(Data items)
______

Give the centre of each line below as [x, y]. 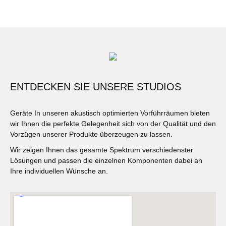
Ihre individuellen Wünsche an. [59, 171]
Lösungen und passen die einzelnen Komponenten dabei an [106, 160]
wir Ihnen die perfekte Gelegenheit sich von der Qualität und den [113, 123]
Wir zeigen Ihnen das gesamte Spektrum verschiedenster [102, 150]
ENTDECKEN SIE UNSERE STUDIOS [96, 87]
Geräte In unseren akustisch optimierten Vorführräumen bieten [110, 113]
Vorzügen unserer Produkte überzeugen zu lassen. [92, 134]
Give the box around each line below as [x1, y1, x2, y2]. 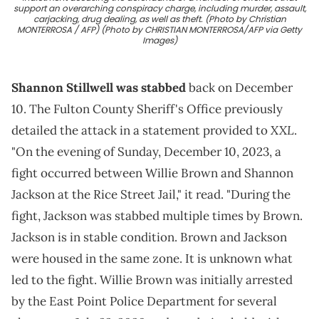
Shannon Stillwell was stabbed [11, 80, 186, 96]
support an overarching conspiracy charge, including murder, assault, [13, 2, 306, 15]
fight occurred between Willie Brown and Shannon [11, 165, 293, 182]
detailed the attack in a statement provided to [11, 122, 271, 139]
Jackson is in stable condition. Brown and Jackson [11, 229, 287, 246]
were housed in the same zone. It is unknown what [11, 251, 293, 267]
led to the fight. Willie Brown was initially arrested [11, 272, 293, 288]
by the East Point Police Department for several [11, 293, 277, 310]
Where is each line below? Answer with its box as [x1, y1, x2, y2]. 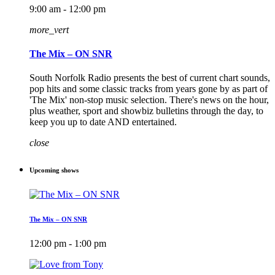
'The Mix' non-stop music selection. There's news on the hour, [29, 95, 269, 106]
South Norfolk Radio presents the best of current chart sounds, [29, 72, 270, 83]
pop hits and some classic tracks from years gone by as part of [29, 83, 268, 95]
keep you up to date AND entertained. [29, 117, 177, 128]
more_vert [29, 24, 69, 35]
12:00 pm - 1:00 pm [29, 238, 106, 249]
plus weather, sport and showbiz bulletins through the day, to [29, 106, 263, 117]
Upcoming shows [29, 166, 79, 174]
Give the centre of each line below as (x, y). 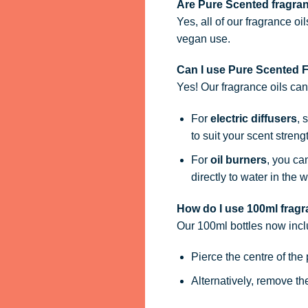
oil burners (238, 159)
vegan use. (203, 38)
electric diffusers (253, 119)
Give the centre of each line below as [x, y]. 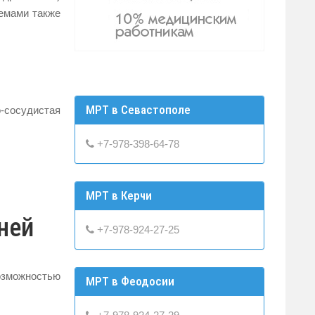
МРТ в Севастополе [138, 109]
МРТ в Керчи [119, 195]
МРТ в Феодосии [130, 281]
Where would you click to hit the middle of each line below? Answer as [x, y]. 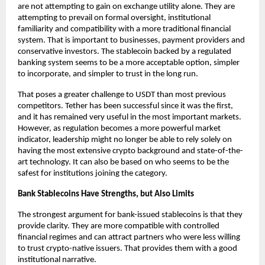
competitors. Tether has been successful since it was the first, [125, 106]
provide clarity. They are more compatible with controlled [119, 227]
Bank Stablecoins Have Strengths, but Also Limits [106, 195]
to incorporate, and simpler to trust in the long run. [108, 75]
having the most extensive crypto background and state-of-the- [130, 151]
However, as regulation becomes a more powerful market [119, 129]
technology [49, 163]
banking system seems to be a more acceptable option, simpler [129, 63]
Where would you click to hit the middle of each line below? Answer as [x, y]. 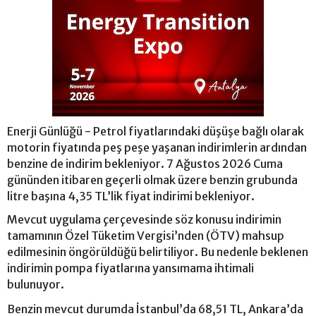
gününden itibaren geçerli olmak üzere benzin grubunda [152, 180]
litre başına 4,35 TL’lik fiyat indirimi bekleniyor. [132, 196]
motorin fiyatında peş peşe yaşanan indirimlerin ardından [157, 148]
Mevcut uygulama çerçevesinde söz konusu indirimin [144, 220]
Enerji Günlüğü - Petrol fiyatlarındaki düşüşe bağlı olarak [156, 132]
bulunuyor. [36, 285]
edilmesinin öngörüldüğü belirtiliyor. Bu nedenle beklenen [158, 252]
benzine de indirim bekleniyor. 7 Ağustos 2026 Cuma [145, 164]
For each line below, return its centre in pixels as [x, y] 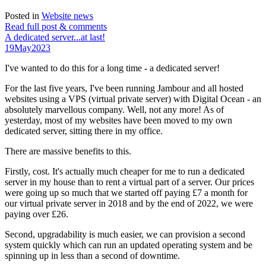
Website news [67, 16]
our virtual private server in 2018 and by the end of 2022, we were [129, 204]
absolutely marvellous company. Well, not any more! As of [114, 110]
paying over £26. [37, 214]
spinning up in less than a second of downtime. [92, 256]
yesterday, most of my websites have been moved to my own [118, 121]
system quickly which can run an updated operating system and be [129, 245]
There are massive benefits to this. [68, 151]

______

» **Assigned task**
Whichever lines of the data include the word "There", pull them out.

» **Answer to the problem**
'The Mix' non-stop music selection. There's news on the hour, [29, 95, 269, 106]
There are massive benefits to this. [68, 151]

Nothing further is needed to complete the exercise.